Sequence-specific DNA-binding properties of PHR1. (A) EMSA of in vitro translated PHR1 protein binding to overlapping DNA fragments from the 5′ region of AtIPS1. Mock-translated reticulocyte lysate was used in the indicated lanes. The DNA fragments used in the experiment are represented diagrammatically at top, and span 707 bp upstream of the first ATG of AtIPS1 (a, from −726 to −568; b, from −612 to −440; c, from −484 to −343; d, from −384 to −245; e, from −285 to −130; f, from −152 to −19). Arrows show PHR1-bound or free DNA (B or F, respectively). Other bands detected in the autoradiograph are shared for each fragment between the lanes corresponding to the mock-translated and to the in vitro-translated PHR1 protein, and thus represent interactions between the fragment and proteins of the reticulocyte lysate. (B) EMSA of amino-terminal and carboxy-terminal deletion derivatives binding to the overlapping region between fragments a and b (from −612 to −568). A diagrammatic representation of the PHR1 protein is shown at top. The black and gray boxes represent the MYB and the predicted coiled–coil domains, respectively. Arrows show the amino terminus and the carboxyl terminus of the amino- and carboxy-terminally truncated derivatives, respectively. (C) Scan mutagenesis of the 10 bp sequence containing the PHR1-binding site (P1BS). Wild-type P1BS is shown with the imperfect palindromic repeats indicated by arrows. Base changes in the mutants tested are indicated in the lines below.

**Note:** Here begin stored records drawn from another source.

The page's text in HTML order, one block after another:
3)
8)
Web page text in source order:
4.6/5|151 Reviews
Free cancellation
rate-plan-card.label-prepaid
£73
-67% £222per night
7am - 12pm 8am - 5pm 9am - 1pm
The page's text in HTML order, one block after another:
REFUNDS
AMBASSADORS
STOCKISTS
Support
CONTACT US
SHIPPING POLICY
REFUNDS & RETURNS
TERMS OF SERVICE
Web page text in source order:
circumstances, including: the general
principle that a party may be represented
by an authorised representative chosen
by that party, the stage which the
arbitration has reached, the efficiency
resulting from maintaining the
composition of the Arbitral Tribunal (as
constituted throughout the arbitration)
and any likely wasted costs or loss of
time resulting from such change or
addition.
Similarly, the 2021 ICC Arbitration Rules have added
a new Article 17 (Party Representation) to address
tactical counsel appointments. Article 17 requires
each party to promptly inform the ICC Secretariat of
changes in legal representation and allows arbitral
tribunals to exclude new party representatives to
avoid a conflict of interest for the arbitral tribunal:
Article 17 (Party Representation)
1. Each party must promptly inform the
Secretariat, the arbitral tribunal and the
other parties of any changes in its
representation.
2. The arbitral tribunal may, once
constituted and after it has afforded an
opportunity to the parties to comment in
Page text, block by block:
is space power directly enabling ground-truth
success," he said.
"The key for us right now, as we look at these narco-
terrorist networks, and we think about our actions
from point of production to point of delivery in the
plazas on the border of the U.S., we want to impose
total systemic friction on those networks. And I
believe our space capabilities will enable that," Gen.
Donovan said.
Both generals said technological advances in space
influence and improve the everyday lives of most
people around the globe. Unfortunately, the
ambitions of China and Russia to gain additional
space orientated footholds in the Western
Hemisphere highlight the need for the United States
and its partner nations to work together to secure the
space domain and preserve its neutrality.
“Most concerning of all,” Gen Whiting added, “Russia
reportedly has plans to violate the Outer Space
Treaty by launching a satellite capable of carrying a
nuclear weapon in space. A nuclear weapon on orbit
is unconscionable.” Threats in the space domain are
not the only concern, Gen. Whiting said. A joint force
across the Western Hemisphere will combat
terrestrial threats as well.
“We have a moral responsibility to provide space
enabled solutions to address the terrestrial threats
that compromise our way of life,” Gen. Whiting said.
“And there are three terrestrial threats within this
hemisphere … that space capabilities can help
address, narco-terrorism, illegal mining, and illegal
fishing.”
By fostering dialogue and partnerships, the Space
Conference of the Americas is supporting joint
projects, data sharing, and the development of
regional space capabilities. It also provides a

Broken lines indicate positions with the same base as in the wild-type P1BS. (D) EMSA of PHR1 to the P1BS-related sequence present in the AtIPS3 promoter (see Table 1). (E) PHR1 homodimerization. EMSA was conducted with the full-size PHR1 protein and with the Δ207Nt deletion derivative binding to the sequence used in B. Proteins were translated in vitro, alone, or in combination.

Figure 6

Northern analysis of PHR1 gene expression. A. thaliana plants were grown in complete medium for 5 d, then transferred to medium containing Pi (+P) for 7 d or lacking Pi (−P) for 2 or 7 d. Poly A⁺-enriched RNA was isolated from these samples and RNA gel blots containing 0.5 μg of these samples were hybridized to the PHR1 probe and subsequently rehybridized to a probe corresponding to the RBP4 gene used as loading control.

Figure 7

Subcellular localization of a GFP∷PHR1 fusion protein in wild-type plants grown under Pi sufficient and Pi starvation conditions. Microscopic images of root cells from transgenic A. thaliana Col-0 plants harboring a control gene 35S∷GFP (top) or a 35S∷GFP∷PHR1 fusion gene (bottom). Plants were grown in complete medium for 5 d, then transferred to medium containing Pi (+P, left) or lacking Pi (−P, right ) for 7 d before analysis. Scale bar, 20 μm.